The poorest find themselves in that category: $13,700, two adults, one income and one dependent child. They pay federal income tax in order to fatten the surplus of the Minister of Finance, to cover the income tax he does not pay because his ships fly the Panamanian flag, because he does business in the waters off tax havens. As the Minister of Finance, he takes money from couples with one child when their income reaches $13,719, whereas in Quebec it is at $30,000—a bit better—that this family starts paying income tax.

The government has not reformed taxes, as we have been asking it to do since 1993. The aim of such a reform is to re-establish some balance and fairness in the federal tax system, which now adds to poverty.

With the tax paid at this income level, it means that the people Statistics Canada and others call the poorest people, the most disadvantaged, who spend probably more than half their income on housing, who have a hard time making ends meet, are beginning to fill the pockets of the Minister of Finance, a millionaire shipowner, the owner of ships flying the Panamanian flag, who pays tax elsewhere than in Canada.
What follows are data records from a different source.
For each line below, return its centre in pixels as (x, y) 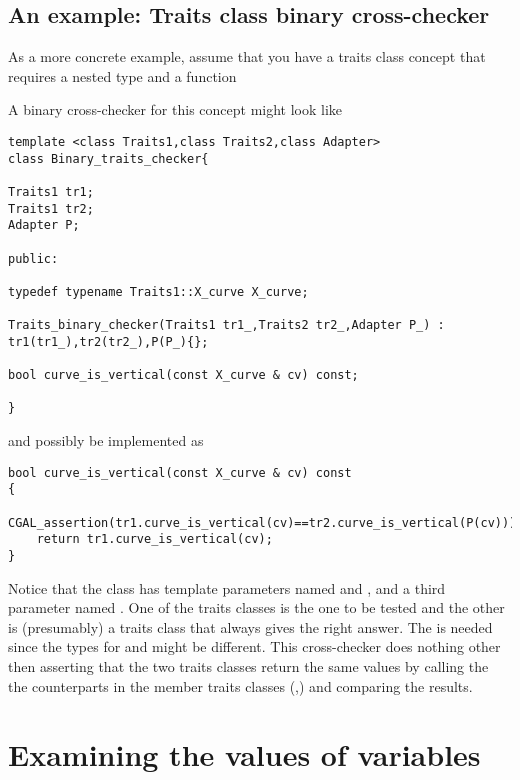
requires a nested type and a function (122, 75)
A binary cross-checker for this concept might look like (175, 109)
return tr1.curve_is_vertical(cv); (154, 539)
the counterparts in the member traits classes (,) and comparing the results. (240, 685)
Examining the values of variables (244, 754)
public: (33, 258)
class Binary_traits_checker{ (108, 158)
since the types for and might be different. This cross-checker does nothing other (254, 646)
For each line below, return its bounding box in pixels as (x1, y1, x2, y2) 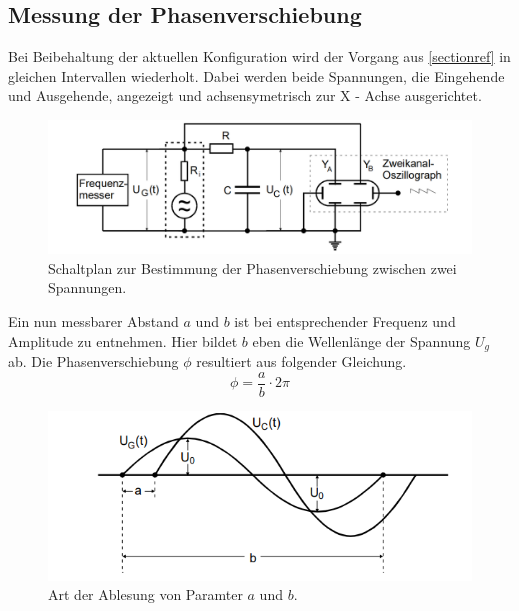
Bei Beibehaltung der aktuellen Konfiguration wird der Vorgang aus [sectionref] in (8, 46, 511, 67)
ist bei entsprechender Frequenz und (234, 310, 456, 331)
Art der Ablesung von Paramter (48, 584, 243, 605)
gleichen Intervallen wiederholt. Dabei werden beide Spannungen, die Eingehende (8, 65, 505, 86)
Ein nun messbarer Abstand (8, 310, 179, 331)
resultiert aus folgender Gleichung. (196, 350, 407, 371)
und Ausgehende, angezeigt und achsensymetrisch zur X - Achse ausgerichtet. (8, 85, 482, 106)
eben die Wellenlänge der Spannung (252, 330, 471, 351)
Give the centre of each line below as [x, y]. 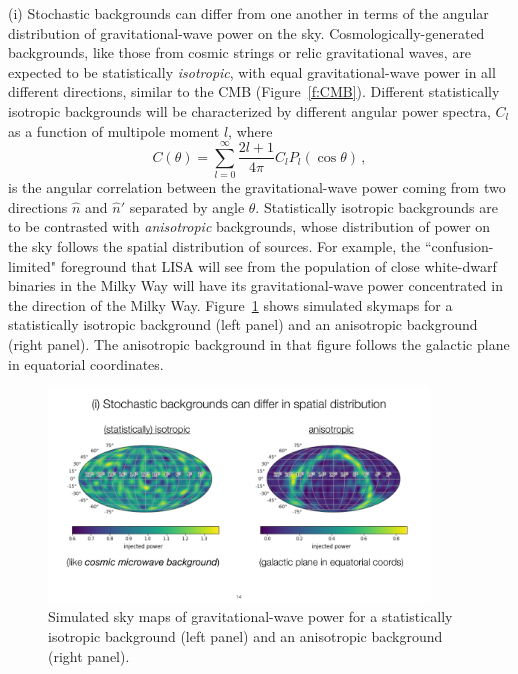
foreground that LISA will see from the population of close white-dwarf [278, 265]
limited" [32, 265]
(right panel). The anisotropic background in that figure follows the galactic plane [259, 344]
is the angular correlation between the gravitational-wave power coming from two [257, 187]
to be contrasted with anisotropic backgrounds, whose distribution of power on [249, 226]
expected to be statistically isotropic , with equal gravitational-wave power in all [252, 71]
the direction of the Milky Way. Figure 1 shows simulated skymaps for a [230, 304]
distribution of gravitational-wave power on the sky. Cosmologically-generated [246, 32]

I do not understand why, up to now, people have not rebelled more against this. It is an absolute scandal to find ourselves in such a situation. And the federal tax system is not unfair solely for a family of two adults and one child. It does not add to the poverty of just this one socio-economic category; it also adds to the poverty of a single parent family with two dependent children. This family too starts paying income tax at $13,719. It is already having trouble—because it is usually headed by a single mother with children—making ends meet. There is never enough at the end of the month to feed and dress her two children, keep them warm and pay the rent. This government, with the Minister of Finance at the helm, will drain them of the few resources they have.

That, then, is the Canadian way, the Prime Minister's third way: crushing the weaker members of society, who can barely manage, crushing the most disadvantaged, those who are already discouraged and depressed, who have perhaps lost the will to fight. And all to help the rich get richer. The opposite of Robin Hood is what the Prime Minister's third way is.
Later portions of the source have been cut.